Could you post your whole main.cf and master.cf?

// SteveB

----------

## kashani

What Steve said, but use ponstconf -n. We don't need to see nine pages of commented out crap.

kashani

----------

## steveb

 *kashani wrote:*   

> What Steve said, but use ponstconf -n. We don't need to see nine pages of commented out crap.

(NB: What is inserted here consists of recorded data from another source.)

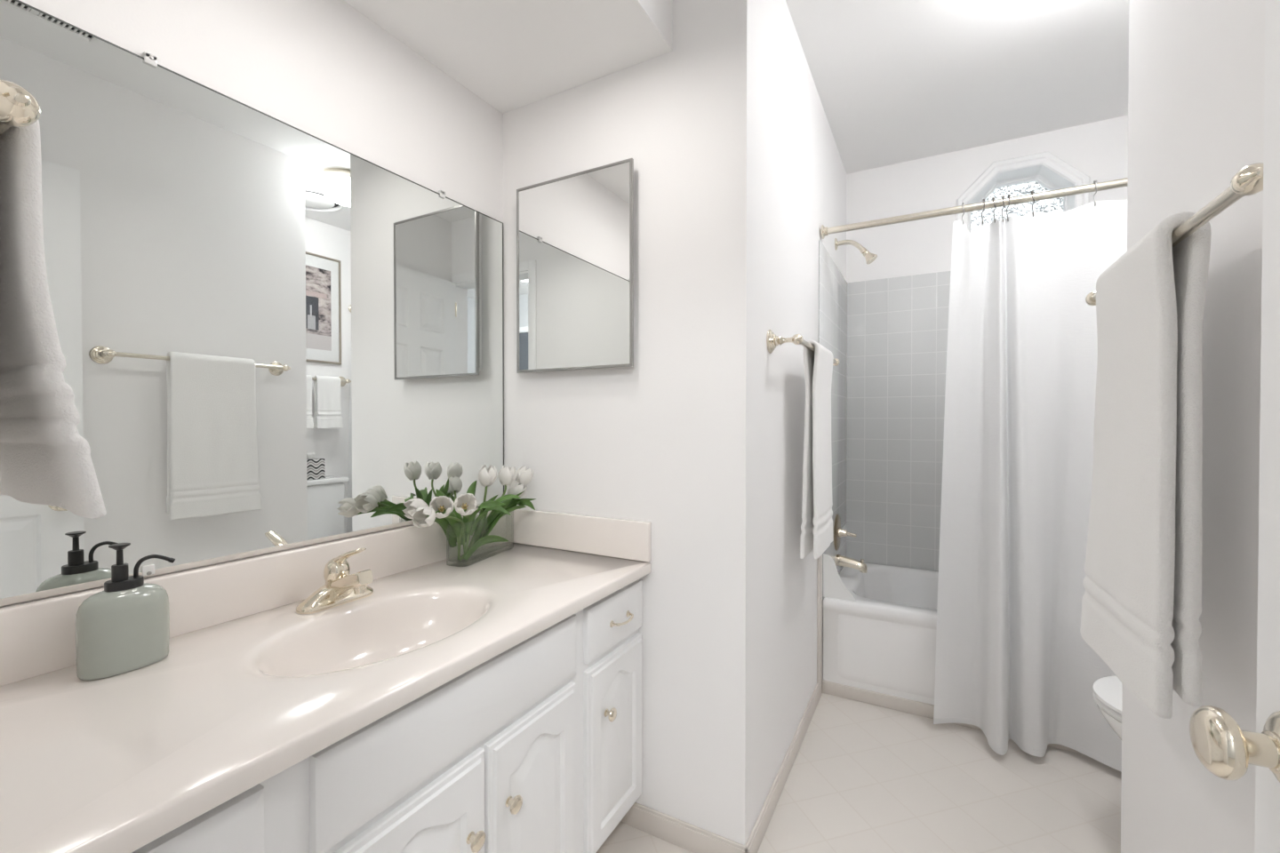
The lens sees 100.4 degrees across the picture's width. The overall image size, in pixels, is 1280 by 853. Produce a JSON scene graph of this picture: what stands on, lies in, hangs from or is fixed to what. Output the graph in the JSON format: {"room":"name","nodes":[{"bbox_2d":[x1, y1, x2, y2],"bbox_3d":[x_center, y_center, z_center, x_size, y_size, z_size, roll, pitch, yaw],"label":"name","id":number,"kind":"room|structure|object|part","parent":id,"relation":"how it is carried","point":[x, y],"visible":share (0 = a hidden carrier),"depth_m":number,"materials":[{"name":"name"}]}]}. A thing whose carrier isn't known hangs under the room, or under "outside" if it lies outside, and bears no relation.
{"room":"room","nodes":[
{"label":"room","id":0,"kind":"room"},
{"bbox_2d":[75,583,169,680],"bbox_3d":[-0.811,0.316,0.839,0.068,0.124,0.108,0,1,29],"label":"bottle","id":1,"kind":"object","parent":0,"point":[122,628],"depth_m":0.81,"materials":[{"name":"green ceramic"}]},
{"bbox_2d":[0,0,503,607],"bbox_3d":[-0.814,-0.099,1.138,0.100,2.440,1.411,0,1,29],"label":"wall","id":2,"kind":"structure","parent":0,"point":[324,69],"depth_m":1.21,"materials":[{"name":"white paint"}]},
{"bbox_2d":[0,0,503,607],"bbox_3d":[-0.743,-0.191,1.155,0.008,0.906,1.264,0,1,29],"label":"vanity mirror","id":3,"kind":"object","parent":2,"relation":"attached to","point":[274,337],"visible":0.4,"depth_m":1.04,"materials":[{"name":"silver metal"}]},
{"bbox_2d":[142,564,155,576],"bbox_3d":[-0.861,0.252,0.934,0.006,0.018,0.018,0,1,29],"label":"mirror clip","id":4,"kind":"object","parent":3,"relation":"attached to","point":[148,570],"visible":0.97,"depth_m":0.93,"materials":[{"name":"white"}]},
{"bbox_2d":[142,51,157,67],"bbox_3d":[-0.859,-0.643,0.934,0.011,0.019,0.018,0,1,29],"label":"mirror clip","id":5,"kind":"object","parent":3,"relation":"attached to","point":[149,59],"visible":1,"depth_m":0.93,"materials":[{"name":"white"}]},
{"bbox_2d":[438,190,445,198],"bbox_3d":[-0.553,-0.650,1.490,0.011,0.019,0.018,0,1,29],"label":"mirror clip","id":6,"kind":"object","parent":3,"relation":"attached to","point":[442,193],"visible":1,"depth_m":1.49,"materials":[{"name":"white"}]},
{"bbox_2d":[0,510,506,686],"bbox_3d":[-0.735,0.320,1.157,0.024,0.112,1.269,0,1,29],"label":"backsplash","id":7,"kind":"structure","parent":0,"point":[37,637],"depth_m":1.03,"materials":[{"name":"stone"}]},
{"bbox_2d":[502,0,846,846],"bbox_3d":[0.283,-0.112,2.299,0.904,2.440,1.721,0,1,29],"label":"wall","id":8,"kind":"structure","parent":0,"point":[739,169],"depth_m":1.45,"materials":[{"name":"white paint"}]},
{"bbox_2d":[516,158,633,373],"bbox_3d":[-0.192,-0.445,1.553,0.408,0.562,0.037,0,1,29],"label":"medicine cabinet","id":9,"kind":"object","parent":8,"relation":"attached to","point":[575,231],"visible":1,"depth_m":1.53,"materials":[{"name":"silver mirror"}]},
{"bbox_2d":[621,802,747,852],"bbox_3d":[0.110,1.085,1.419,0.368,0.066,0.011,0,1,29],"label":"baseboard","id":10,"kind":"structure","parent":8,"relation":"attached to","point":[694,839],"depth_m":1.42,"materials":[{"name":"white wood"}]},
{"bbox_2d":[744,682,821,852],"bbox_3d":[0.502,1.081,1.761,0.011,0.066,0.988,0,1,29],"label":"baseboard","id":11,"kind":"structure","parent":8,"relation":"attached to","point":[755,840],"depth_m":1.62,"materials":[{"name":"white"}]},
{"bbox_2d":[766,329,839,366],"bbox_3d":[0.567,-0.245,1.779,0.093,0.068,0.723,0,1,29],"label":"towel bar","id":12,"kind":"object","parent":8,"relation":"attached to","point":[772,340],"visible":0.68,"depth_m":1.49,"materials":[{"name":"gold metal"}]},
{"bbox_3d":[0.406,-0.242,1.494,0.051,0.029,0.029,0,1,29],"label":"post","id":13,"kind":"part","parent":12,"relation":"part of","materials":[{"name":"gold metal"}]},
{"bbox_2d":[800,340,833,559],"bbox_3d":[0.591,0.072,1.763,0.062,0.680,0.287,0,1,29],"label":"bath towel","id":14,"kind":"object","parent":12,"relation":"hanging from","point":[817,535],"visible":1,"depth_m":1.68,"materials":[{"name":"white fabric"}]},
{"bbox_2d":[816,554,822,693],"bbox_3d":[0.739,0.817,2.191,0.010,0.585,0.064,0,1,29],"label":"trim","id":15,"kind":"structure","parent":8,"relation":"attached to","point":[820,559],"depth_m":2.17,"materials":[{"name":"white"}]},
{"bbox_2d":[818,240,847,599],"bbox_3d":[0.909,-0.020,2.492,0.008,1.473,0.767,0,1,29],"label":"tile","id":16,"kind":"structure","parent":8,"relation":"attached to","point":[832,284],"depth_m":2.52,"materials":[{"name":"grey tile"}]},
{"bbox_2d":[823,553,855,601],"bbox_3d":[0.824,0.624,2.202,0.128,0.180,0.003,0,1,29],"label":"guard","id":17,"kind":"object","parent":16,"relation":"attached to","point":[834,588],"visible":1,"depth_m":2.21,"materials":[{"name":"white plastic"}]},
{"bbox_2d":[833,513,856,551],"bbox_3d":[0.980,0.506,2.526,0.089,0.174,0.174,0,1,29],"label":"shower valve","id":18,"kind":"object","parent":16,"relation":"attached to","point":[838,532],"visible":1,"depth_m":2.51,"materials":[{"name":"gold metal"}]},
{"bbox_3d":[0.946,0.506,2.544,0.012,0.174,0.174,0,1,29],"label":"wall plate","id":19,"kind":"part","parent":18,"relation":"part of","materials":[{"name":"gold metal"}]},
{"bbox_3d":[0.966,0.506,2.533,0.037,0.044,0.044,0,1,29],"label":"stem","id":20,"kind":"part","parent":18,"relation":"part of","materials":[{"name":"gold metal"}]},
{"bbox_3d":[0.994,0.507,2.513,0.053,0.023,0.022,0,1,38],"label":"lever","id":21,"kind":"part","parent":18,"relation":"part of","materials":[{"name":"gold metal"}]},
{"bbox_2d":[834,554,867,573],"bbox_3d":[0.991,0.643,2.498,0.137,0.071,0.056,0,1,29],"label":"tub spout","id":22,"kind":"object","parent":16,"relation":"attached to","point":[840,560],"visible":1,"depth_m":2.48,"materials":[{"name":"gold metal"}]},
{"bbox_2d":[834,238,877,264],"bbox_3d":[1.004,-0.819,2.475,0.182,0.142,0.056,0,1,29],"label":"shower fixture","id":23,"kind":"object","parent":8,"relation":"attached to","point":[869,257],"visible":1,"depth_m":2.46,"materials":[{"name":"gold metal"}]},
{"bbox_3d":[0.982,-0.841,2.487,0.129,0.067,0.021,0,1,29],"label":"arm","id":24,"kind":"part","parent":23,"relation":"part of","materials":[{"name":"gold metal"}]},
{"bbox_2d":[595,693,1121,852],"bbox_3d":[0.698,1.159,1.382,2.528,0.080,3.153,0,1,29],"label":"floor","id":25,"kind":"structure","parent":0,"point":[863,778],"depth_m":1.61,"materials":[{"name":"beige tile"}]},
{"bbox_2d":[131,579,642,852],"bbox_3d":[-0.508,0.764,1.037,0.541,0.716,1.268,0,1,29],"label":"vanity cabinet","id":26,"kind":"object","parent":25,"relation":"on","point":[536,748],"visible":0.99,"depth_m":0.96,"materials":[{"name":"white wood"}]},
{"bbox_3d":[-0.517,0.498,0.526,0.018,0.128,0.265,0,1,29],"label":"drawer","id":27,"kind":"part","parent":26,"relation":"part of","materials":[{"name":"white wood"}]},
{"bbox_2d":[0,508,651,852],"bbox_3d":[-0.509,0.385,1.033,0.538,0.239,1.270,0,1,29],"label":"countertop","id":28,"kind":"structure","parent":26,"relation":"on","point":[249,687],"depth_m":0.82,"materials":[{"name":"stone"}]},
{"bbox_2d":[75,543,175,680],"bbox_3d":[-0.809,0.281,0.841,0.068,0.193,0.115,0,1,29],"label":"soap dispenser","id":29,"kind":"object","parent":28,"relation":"on","point":[123,628],"visible":1,"depth_m":0.82,"materials":[{"name":"green ceramic"}]},
{"bbox_3d":[-0.789,0.225,0.867,0.008,0.034,0.051,1,1,41],"label":"spout","id":30,"kind":"part","parent":29,"relation":"part of","materials":[{"name":"black plastic"}]},
{"bbox_2d":[296,547,373,614],"bbox_3d":[-0.614,0.312,1.117,0.130,0.124,0.159,0,1,29],"label":"sink faucet","id":31,"kind":"object","parent":28,"relation":"on","point":[340,588],"visible":1,"depth_m":1.10,"materials":[{"name":"gold metal"}]},
{"bbox_3d":[-0.647,0.354,1.136,0.055,0.040,0.159,0,1,29],"label":"plate","id":32,"kind":"part","parent":31,"relation":"part of","materials":[{"name":"gold metal"}]},
{"bbox_3d":[-0.610,0.273,1.117,0.082,0.045,0.028,0,1,29],"label":"lever","id":33,"kind":"part","parent":31,"relation":"part of","materials":[{"name":"gold metal"}]},
{"bbox_3d":[-0.609,0.333,1.115,0.119,0.076,0.038,0,1,29],"label":"spout","id":34,"kind":"part","parent":31,"relation":"part of","materials":[{"name":"gold metal"}]},
{"bbox_2d":[224,584,505,685],"bbox_3d":[-0.481,0.440,1.023,0.341,0.129,0.523,0,1,29],"label":"sink basin","id":35,"kind":"object","parent":28,"relation":"in","point":[360,642],"depth_m":1.07,"materials":[{"name":"ceramic"}]},
{"bbox_2d":[446,533,512,567],"bbox_3d":[-0.450,0.311,1.520,0.068,0.118,0.244,0,1,20],"label":"glass vase","id":36,"kind":"object","parent":28,"relation":"on","point":[470,561],"visible":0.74,"depth_m":1.48,"materials":[{"name":"clear glass"}]},
{"bbox_2d":[402,489,466,558],"bbox_3d":[-0.529,0.263,1.383,0.090,0.190,0.213,0,1,29],"label":"tulip","id":37,"kind":"object","parent":36,"relation":"in","point":[412,505],"visible":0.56,"depth_m":1.31,"materials":[{"name":"white plant"}]},
{"bbox_2d":[411,506,466,553],"bbox_3d":[-0.512,0.274,1.349,0.066,0.170,0.210,0,1,7],"label":"tulip","id":38,"kind":"object","parent":36,"relation":"in","point":[423,516],"visible":0.92,"depth_m":1.38,"materials":[{"name":"white plant"}]},
{"bbox_3d":[-0.492,0.285,1.371,0.010,0.148,0.156,0,1,16],"label":"stem","id":39,"kind":"part","parent":38,"relation":"part of","materials":[{"name":"green plant"}]},
{"bbox_2d":[429,496,463,559],"bbox_3d":[-0.505,0.265,1.367,0.124,0.188,0.153,0,1,29],"label":"tulip","id":40,"kind":"object","parent":36,"relation":"in","point":[442,502],"visible":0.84,"depth_m":1.34,"materials":[{"name":"white plant"}]},
{"bbox_3d":[-0.493,0.284,1.387,0.019,0.150,0.096,0,1,14],"label":"stem","id":41,"kind":"part","parent":40,"relation":"part of","materials":[{"name":"green plant"}]},
{"bbox_2d":[453,493,508,560],"bbox_3d":[-0.420,0.264,1.451,0.093,0.192,0.276,0,1,19],"label":"tulip","id":42,"kind":"object","parent":36,"relation":"in","point":[468,500],"visible":1,"depth_m":1.43,"materials":[{"name":"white plant"}]},
{"bbox_3d":[-0.461,0.282,1.401,0.019,0.152,0.085,0,1,-6],"label":"stem","id":43,"kind":"part","parent":42,"relation":"part of","materials":[{"name":"green plant"}]},
{"bbox_2d":[463,464,517,559],"bbox_3d":[-0.413,0.233,1.500,0.181,0.251,0.074,0,1,-31],"label":"tulip","id":44,"kind":"object","parent":36,"relation":"in","point":[507,476],"visible":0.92,"depth_m":1.49,"materials":[{"name":"white plant"}]},
{"bbox_3d":[-0.439,0.260,1.488,0.127,0.198,0.046,0,1,-35],"label":"stem","id":45,"kind":"part","parent":44,"relation":"part of","materials":[{"name":"green plant"}]},
{"bbox_2d":[463,464,520,548],"bbox_3d":[-0.423,0.230,1.484,0.150,0.257,0.111,0,1,29],"label":"tulip","id":46,"kind":"object","parent":36,"relation":"in","point":[486,476],"visible":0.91,"depth_m":1.45,"materials":[{"name":"white plant"}]},
{"bbox_3d":[-0.445,0.257,1.468,0.067,0.203,0.039,0,1,7],"label":"stem","id":47,"kind":"part","parent":46,"relation":"part of","materials":[{"name":"green plant"}]},
{"bbox_2d":[458,465,535,560],"bbox_3d":[-0.415,0.238,1.525,0.238,0.243,0.066,-1,1,-42],"label":"tulip","id":48,"kind":"object","parent":36,"relation":"in","point":[524,476],"visible":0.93,"depth_m":1.56,"materials":[{"name":"white plant"}]},
{"bbox_3d":[-0.430,0.263,1.512,0.044,0.192,0.203,1,1,42],"label":"stem","id":49,"kind":"part","parent":48,"relation":"part of","materials":[{"name":"green plant"}]},
{"bbox_2d":[480,480,535,538],"bbox_3d":[-0.405,0.259,1.533,0.212,0.200,0.062,-1,1,-39],"label":"tulip","id":50,"kind":"object","parent":36,"relation":"in","point":[515,489],"visible":0.66,"depth_m":1.55,"materials":[{"name":"white plant"}]},
{"bbox_3d":[-0.353,0.802,0.829,0.018,0.445,0.297,0,1,29],"label":"door","id":51,"kind":"part","parent":26,"relation":"part of","materials":[{"name":"white wood"}]},
{"bbox_3d":[-0.282,0.709,0.913,0.025,0.032,0.032,0,1,29],"label":"knob","id":52,"kind":"part","parent":26,"relation":"part of","materials":[{"name":"gold metal"}]},
{"bbox_3d":[-0.236,0.705,0.996,0.025,0.032,0.032,0,1,29],"label":"knob","id":53,"kind":"part","parent":26,"relation":"part of","materials":[{"name":"gold metal"}]},
{"bbox_3d":[-0.212,0.799,1.084,0.018,0.445,0.268,0,1,29],"label":"door","id":54,"kind":"part","parent":26,"relation":"part of","materials":[{"name":"white wood"}]},
{"bbox_3d":[-0.072,0.699,1.295,0.025,0.032,0.032,0,1,29],"label":"knob","id":55,"kind":"part","parent":26,"relation":"part of","materials":[{"name":"gold metal"}]},
{"bbox_3d":[-0.060,0.489,1.357,0.018,0.128,0.266,0,1,29],"label":"drawer","id":56,"kind":"part","parent":26,"relation":"part of","materials":[{"name":"white wood"}]},
{"bbox_3d":[-0.060,0.796,1.360,0.018,0.446,0.266,0,1,29],"label":"door","id":57,"kind":"part","parent":26,"relation":"part of","materials":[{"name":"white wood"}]},
{"bbox_3d":[-0.040,0.489,1.350,0.026,0.017,0.097,0,1,29],"label":"pull handle","id":58,"kind":"part","parent":26,"relation":"part of","materials":[{"name":"gold metal"}]},
{"bbox_2d":[822,561,1085,755],"bbox_3d":[1.587,0.913,2.162,1.507,0.395,0.708,0,1,29],"label":"bathtub","id":59,"kind":"object","parent":25,"relation":"on","point":[879,648],"visible":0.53,"depth_m":2.14,"materials":[{"name":"white ceramic"}]},
{"bbox_3d":[1.423,0.903,1.863,1.397,0.284,0.005,0,1,29],"label":"apron panel","id":60,"kind":"part","parent":59,"relation":"part of","materials":[{"name":"white ceramic"}]},
{"bbox_2d":[1092,675,1122,740],"bbox_3d":[1.560,0.736,1.285,0.723,0.768,0.496,0,1,29],"label":"toilet","id":61,"kind":"object","parent":25,"relation":"on","point":[1108,692],"visible":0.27,"depth_m":1.42,"materials":[{"name":"white ceramic"}]},
{"bbox_3d":[1.467,0.747,1.336,0.509,0.017,0.378,0,1,29],"label":"seat","id":62,"kind":"part","parent":61,"relation":"part of","materials":[{"name":"white plastic"}]},
{"bbox_3d":[1.464,0.726,1.337,0.505,0.021,0.380,0,1,29],"label":"lid","id":63,"kind":"part","parent":61,"relation":"part of","materials":[{"name":"white plastic"}]},
{"bbox_3d":[1.522,0.938,1.307,0.622,0.363,0.366,0,1,29],"label":"bowl","id":64,"kind":"part","parent":61,"relation":"part of","materials":[{"name":"white ceramic"}]},
{"bbox_2d":[785,0,1129,174],"bbox_3d":[0.684,-1.361,1.328,2.528,0.080,3.213,0,1,29],"label":"ceiling","id":65,"kind":"structure","parent":0,"point":[896,81],"depth_m":1.97,"materials":[{"name":"white paint"}]},
{"bbox_2d":[343,0,672,113],"bbox_3d":[-0.482,-1.155,1.001,0.602,0.324,1.271,0,1,29],"label":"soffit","id":66,"kind":"structure","parent":65,"relation":"attached to","point":[511,54],"depth_m":1.37,"materials":[{"name":"white paint"}]},
{"bbox_2d":[846,115,1127,282],"bbox_3d":[1.803,-0.114,2.543,1.724,2.440,0.170,0,1,29],"label":"wall","id":67,"kind":"structure","parent":0,"point":[1099,149],"depth_m":2.63,"materials":[{"name":"white paint"}]},
{"bbox_2d":[846,271,950,570],"bbox_3d":[1.760,-0.020,2.466,1.524,1.473,0.008,0,1,29],"label":"tile","id":68,"kind":"structure","parent":67,"relation":"attached to","point":[897,327],"depth_m":2.71,"materials":[{"name":"grey tile"}]},
{"bbox_2d":[956,151,1090,233],"bbox_3d":[1.785,-0.989,2.520,0.504,0.504,0.170,0,1,29],"label":"window","id":69,"kind":"structure","parent":67,"relation":"in","point":[1043,172],"depth_m":2.52,"materials":[{"name":"white glass"}]},
{"bbox_3d":[1.821,-0.990,2.585,0.372,0.372,0.006,0,1,29],"label":"pane","id":70,"kind":"part","parent":69,"relation":"part of","materials":[{"name":"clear glass"}]},
{"bbox_3d":[1.817,-0.990,2.577,0.409,0.409,0.036,0,1,29],"label":"frame","id":71,"kind":"part","parent":69,"relation":"part of","materials":[{"name":"white paint"}]},
{"bbox_2d":[1120,0,1265,852],"bbox_3d":[1.004,-0.089,0.278,0.742,2.440,1.656,0,1,29],"label":"wall","id":72,"kind":"structure","parent":0,"point":[1196,97],"depth_m":0.81,"materials":[{"name":"white paint"}]},
{"bbox_2d":[1085,162,1263,305],"bbox_3d":[0.816,-0.260,0.808,0.099,0.068,0.686,0,1,29],"label":"towel bar","id":73,"kind":"object","parent":72,"relation":"attached to","point":[1248,180],"visible":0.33,"depth_m":0.60,"materials":[{"name":"gold metal"}]},
{"bbox_2d":[1080,211,1211,719],"bbox_3d":[0.787,0.053,0.851,0.076,0.683,0.324,0,1,29],"label":"bath towel","id":74,"kind":"object","parent":73,"relation":"hanging from","point":[1141,604],"visible":1,"depth_m":0.74,"materials":[{"name":"white fabric"}]},
{"bbox_3d":[1.748,-0.094,0.757,0.100,2.440,3.213,0,1,29],"label":"wall","id":75,"kind":"structure","parent":0,"visible":0},
{"bbox_2d":[820,177,1127,239],"bbox_3d":[1.406,-0.791,1.814,1.518,0.054,0.054,0,1,29],"label":"shower rod","id":76,"kind":"object","parent":75,"relation":"attached to","point":[1121,182],"visible":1,"depth_m":1.91,"materials":[{"name":"gold metal"}]},
{"bbox_2d":[981,199,985,223],"bbox_3d":[1.231,-0.770,1.911,0.012,0.091,0.035,0,1,29],"label":"curtain hook","id":77,"kind":"object","parent":76,"relation":"hanging from","point":[983,200],"visible":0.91,"depth_m":1.90,"materials":[{"name":"grey metal"}]},
{"bbox_2d":[992,197,996,222],"bbox_3d":[1.259,-0.769,1.895,0.011,0.093,0.035,0,1,29],"label":"curtain hook","id":78,"kind":"object","parent":76,"relation":"hanging from","point":[993,198],"visible":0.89,"depth_m":1.89,"materials":[{"name":"grey metal"}]},
{"bbox_2d":[1001,195,1004,222],"bbox_3d":[1.282,-0.769,1.883,0.009,0.094,0.035,0,1,29],"label":"curtain hook","id":79,"kind":"object","parent":76,"relation":"hanging from","point":[1003,196],"visible":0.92,"depth_m":1.87,"materials":[{"name":"grey metal"}]},
{"bbox_2d":[1006,194,1010,221],"bbox_3d":[1.296,-0.768,1.875,0.012,0.094,0.035,0,1,29],"label":"curtain hook","id":80,"kind":"object","parent":76,"relation":"hanging from","point":[1008,196],"visible":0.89,"depth_m":1.87,"materials":[{"name":"grey metal"}]},
{"bbox_2d":[1030,191,1034,216],"bbox_3d":[1.356,-0.770,1.842,0.011,0.091,0.035,0,1,29],"label":"curtain hook","id":81,"kind":"object","parent":76,"relation":"hanging from","point":[1031,192],"visible":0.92,"depth_m":1.83,"materials":[{"name":"grey metal"}]},
{"bbox_2d":[1093,179,1097,206],"bbox_3d":[1.503,-0.771,1.761,0.009,0.086,0.035,0,1,29],"label":"curtain hook","id":82,"kind":"object","parent":76,"relation":"hanging from","point":[1096,180],"visible":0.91,"depth_m":1.75,"materials":[{"name":"grey metal"}]},
{"bbox_3d":[2.032,-0.767,1.470,0.011,0.088,0.035,0,1,29],"label":"curtain hook","id":83,"kind":"object","parent":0,"visible":0},
{"bbox_2d":[933,200,1127,772],"bbox_3d":[1.539,0.167,1.658,1.089,1.840,0.196,0,1,29],"label":"shower curtain","id":84,"kind":"object","parent":83,"relation":"hanging from","point":[1013,661],"visible":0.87,"depth_m":1.81,"materials":[{"name":"white fabric"}]},
{"bbox_3d":[-0.426,-0.088,0.188,1.696,2.440,0.120,0,1,29],"label":"wall","id":85,"kind":"structure","parent":0,"visible":0},
{"bbox_2d":[0,79,40,135],"bbox_3d":[-0.696,-0.243,0.471,0.528,0.068,0.120,0,1,29],"label":"towel bar","id":86,"kind":"object","parent":85,"relation":"attached to","point":[19,108],"visible":1,"depth_m":0.39,"materials":[{"name":"gold metal"}]},
{"bbox_2d":[0,120,106,519],"bbox_3d":[-0.608,-0.078,0.499,0.288,0.383,0.087,0,1,29],"label":"hand towel","id":87,"kind":"object","parent":86,"relation":"hanging from","point":[44,460],"visible":0.99,"depth_m":0.45,"materials":[{"name":"white fabric"}]},
{"bbox_2d":[1189,0,1279,852],"bbox_3d":[0.441,0.111,0.186,0.132,2.018,0.682,0,1,24],"label":"door","id":88,"kind":"structure","parent":85,"relation":"in","point":[1226,750],"depth_m":0.48,"materials":[{"name":"white paint"}]},
{"bbox_3d":[0.520,0.279,0.466,0.048,0.058,0.058,0,1,29],"label":"knob","id":89,"kind":"part","parent":88,"relation":"part of","materials":[{"name":"gold metal"}]}
]}

 Thanks kashani. You are right. postconf -n should be enough. The config part CobraNMU has posted is okay. And I suspect a client restriction or another restriction messing up things. So we need more configuration from Postfix and not just some small extract.

// SteveB

----------

## CobraNMU

biff = no

broken_sasl_auth_clients = yes

command_directory = /usr/sbin

config_directory = /etc/postfix

content_filter = smtp-amavis:[127.0.0.1]:10024

daemon_directory = /usr/lib64/postfix

debug_peer_level = 1

default_destination_concurrency_limit = 20

empty_address_recipient = MAILER-DAEMON

home_mailbox = .maildir/

html_directory = /usr/share/doc/postfix-2.4.6-r2/html

inet_interfaces = all

local_destination_concurrency_limit = 2

mail_owner = postfix

mailq_path = /usr/bin/mailq

manpage_directory = /usr/share/man

maximal_queue_lifetime = 1d

message_size_limit = 32200000

mydomain = wsol.com

mynetworks = cidr:/etc/postfix/network_table

newaliases_path = /usr/bin/newaliases

queue_directory = /var/spool/postfix

queue_minfree = 120000000

readme_directory = /usr/share/doc/postfix-2.4.6-r2/readme

relay_domains = $transport_maps

sample_directory = /etc/postfix

sendmail_path = /usr/sbin/sendmail

setgid_group = postdrop

smtpd_recipient_restrictions = permit_mynetworks,       check_client_access hash:/etc/postfix/client_access,    check_sender_access hash:/etc/postfix/sender_access,       permit_sasl_authenticated,      reject_non_fqdn_hostname,       reject_non_fqdn_sender, reject_non_fqdn_recipient,         reject_unauth_destination,      reject_unauth_pipelining,       reject_invalid_hostname,        reject_rbl_client opm.blitzed.org, reject_rbl_client list.dsbl.org,        reject_rbl_client bl.spamcop.net,       reject_rbl_client sbl-xbl.spamhaus.org

smtpd_sasl_auth_enable = yes

smtpd_sasl_authenticated_header = yes

smtpd_sasl_local_domain = $myhostname

smtpd_sasl_security_options = noanonymous

transport_maps = hash:/etc/postfix/transport

unknown_local_recipient_reject_code = 550

virtual_alias_maps = mysql:/etc/postfix/mysql_virtual_alias_maps.cf

virtual_gid_maps = static:1001

virtual_mailbox_base = /mnt/fs1

virtual_mailbox_domains = mysql:/etc/postfix/mysql_virtual_domains_maps.cf

virtual_mailbox_limit = 51200000

virtual_mailbox_limit_maps = mysql:/etc/postfix/mysql_virtual_mailbox_limit_maps.cf

virtual_mailbox_limit_override = yes

virtual_mailbox_maps = mysql:/etc/postfix/mysql_virtual_mailbox_maps.cf

virtual_maildir_limit_message = Sorry, the user's maildir has overdrawn his diskspace quota, please try again later.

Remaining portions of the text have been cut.